• **What is expected**:
Copy the lines below verbatim. Begin with the first and end with the line containing "That is, (22, 129)".

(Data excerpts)
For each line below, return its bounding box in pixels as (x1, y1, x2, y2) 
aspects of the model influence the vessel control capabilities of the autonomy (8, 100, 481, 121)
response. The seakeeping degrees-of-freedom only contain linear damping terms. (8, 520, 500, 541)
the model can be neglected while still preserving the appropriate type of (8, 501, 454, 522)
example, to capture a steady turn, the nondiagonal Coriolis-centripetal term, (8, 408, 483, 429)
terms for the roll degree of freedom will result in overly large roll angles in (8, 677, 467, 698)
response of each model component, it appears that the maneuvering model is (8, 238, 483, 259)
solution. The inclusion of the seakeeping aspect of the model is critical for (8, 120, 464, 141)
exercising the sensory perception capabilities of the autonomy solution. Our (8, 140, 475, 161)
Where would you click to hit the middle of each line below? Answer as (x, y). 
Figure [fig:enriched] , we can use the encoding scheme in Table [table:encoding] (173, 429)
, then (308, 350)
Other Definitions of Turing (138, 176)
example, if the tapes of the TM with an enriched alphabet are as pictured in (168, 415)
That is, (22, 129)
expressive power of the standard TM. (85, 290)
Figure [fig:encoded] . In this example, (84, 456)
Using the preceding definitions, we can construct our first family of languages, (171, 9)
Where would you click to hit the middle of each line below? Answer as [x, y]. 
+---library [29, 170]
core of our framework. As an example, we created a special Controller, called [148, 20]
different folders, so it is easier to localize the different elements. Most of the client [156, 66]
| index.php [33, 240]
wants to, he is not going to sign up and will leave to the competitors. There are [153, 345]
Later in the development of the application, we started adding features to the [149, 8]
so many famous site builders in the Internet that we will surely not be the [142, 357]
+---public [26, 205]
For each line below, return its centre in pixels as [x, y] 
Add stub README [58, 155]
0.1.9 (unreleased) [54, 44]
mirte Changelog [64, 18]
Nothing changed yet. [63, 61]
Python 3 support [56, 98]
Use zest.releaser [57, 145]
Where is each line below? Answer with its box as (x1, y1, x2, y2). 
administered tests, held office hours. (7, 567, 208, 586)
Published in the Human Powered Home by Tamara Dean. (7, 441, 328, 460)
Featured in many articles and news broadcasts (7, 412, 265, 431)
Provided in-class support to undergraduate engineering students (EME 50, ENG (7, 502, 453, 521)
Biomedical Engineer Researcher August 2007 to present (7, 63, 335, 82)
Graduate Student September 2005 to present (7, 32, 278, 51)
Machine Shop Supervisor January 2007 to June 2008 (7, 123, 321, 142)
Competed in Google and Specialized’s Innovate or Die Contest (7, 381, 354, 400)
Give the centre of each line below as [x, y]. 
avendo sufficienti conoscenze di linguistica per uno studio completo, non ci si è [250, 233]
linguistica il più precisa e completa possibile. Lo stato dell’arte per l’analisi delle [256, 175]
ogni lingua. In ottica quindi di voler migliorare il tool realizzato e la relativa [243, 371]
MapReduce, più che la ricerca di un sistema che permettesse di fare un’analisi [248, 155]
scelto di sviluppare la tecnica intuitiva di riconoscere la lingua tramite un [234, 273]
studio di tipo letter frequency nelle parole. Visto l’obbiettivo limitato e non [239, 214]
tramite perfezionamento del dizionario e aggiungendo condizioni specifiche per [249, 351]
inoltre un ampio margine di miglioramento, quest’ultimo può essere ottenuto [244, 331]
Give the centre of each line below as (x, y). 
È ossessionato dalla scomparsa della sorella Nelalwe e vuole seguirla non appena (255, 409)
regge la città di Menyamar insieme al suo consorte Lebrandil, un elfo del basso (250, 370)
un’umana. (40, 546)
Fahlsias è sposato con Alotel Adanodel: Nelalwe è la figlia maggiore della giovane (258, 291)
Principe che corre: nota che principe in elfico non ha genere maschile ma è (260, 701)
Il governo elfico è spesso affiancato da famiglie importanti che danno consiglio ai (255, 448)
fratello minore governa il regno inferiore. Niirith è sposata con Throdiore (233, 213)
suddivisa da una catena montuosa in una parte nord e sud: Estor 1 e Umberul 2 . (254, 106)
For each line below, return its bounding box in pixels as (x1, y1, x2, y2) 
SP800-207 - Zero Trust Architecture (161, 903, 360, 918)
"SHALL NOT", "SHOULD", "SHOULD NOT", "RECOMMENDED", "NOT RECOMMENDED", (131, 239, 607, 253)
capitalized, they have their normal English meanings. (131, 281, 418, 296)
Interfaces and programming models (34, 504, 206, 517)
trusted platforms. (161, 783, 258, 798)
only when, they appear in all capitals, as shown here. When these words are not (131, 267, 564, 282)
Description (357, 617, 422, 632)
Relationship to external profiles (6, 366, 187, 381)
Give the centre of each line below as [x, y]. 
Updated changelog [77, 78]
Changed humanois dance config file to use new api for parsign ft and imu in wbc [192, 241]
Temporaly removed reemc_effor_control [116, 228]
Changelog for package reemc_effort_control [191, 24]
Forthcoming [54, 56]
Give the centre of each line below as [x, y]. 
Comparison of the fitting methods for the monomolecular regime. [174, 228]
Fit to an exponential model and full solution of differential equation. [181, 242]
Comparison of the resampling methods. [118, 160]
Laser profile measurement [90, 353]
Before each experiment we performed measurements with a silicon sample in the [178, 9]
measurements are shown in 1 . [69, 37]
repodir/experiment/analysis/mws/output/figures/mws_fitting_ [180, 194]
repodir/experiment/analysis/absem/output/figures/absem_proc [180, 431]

• **Answer for this exercise**:
For each line below, return its bounding box in pixels as (x1, y1, x2, y2) 
aspects of the model influence the vessel control capabilities of the autonomy (8, 100, 481, 121)
response. The seakeeping degrees-of-freedom only contain linear damping terms. (8, 520, 500, 541)
the model can be neglected while still preserving the appropriate type of (8, 501, 454, 522)
example, to capture a steady turn, the nondiagonal Coriolis-centripetal term, (8, 408, 483, 429)
terms for the roll degree of freedom will result in overly large roll angles in (8, 677, 467, 698)
response of each model component, it appears that the maneuvering model is (8, 238, 483, 259)
solution. The inclusion of the seakeeping aspect of the model is critical for (8, 120, 464, 141)
exercising the sensory perception capabilities of the autonomy solution. Our (8, 140, 475, 161)
Where would you click to hit the middle of each line below? Answer as (x, y). 
Figure [fig:enriched] , we can use the encoding scheme in Table [table:encoding] (173, 429)
, then (308, 350)
Other Definitions of Turing (138, 176)
example, if the tapes of the TM with an enriched alphabet are as pictured in (168, 415)
That is, (22, 129)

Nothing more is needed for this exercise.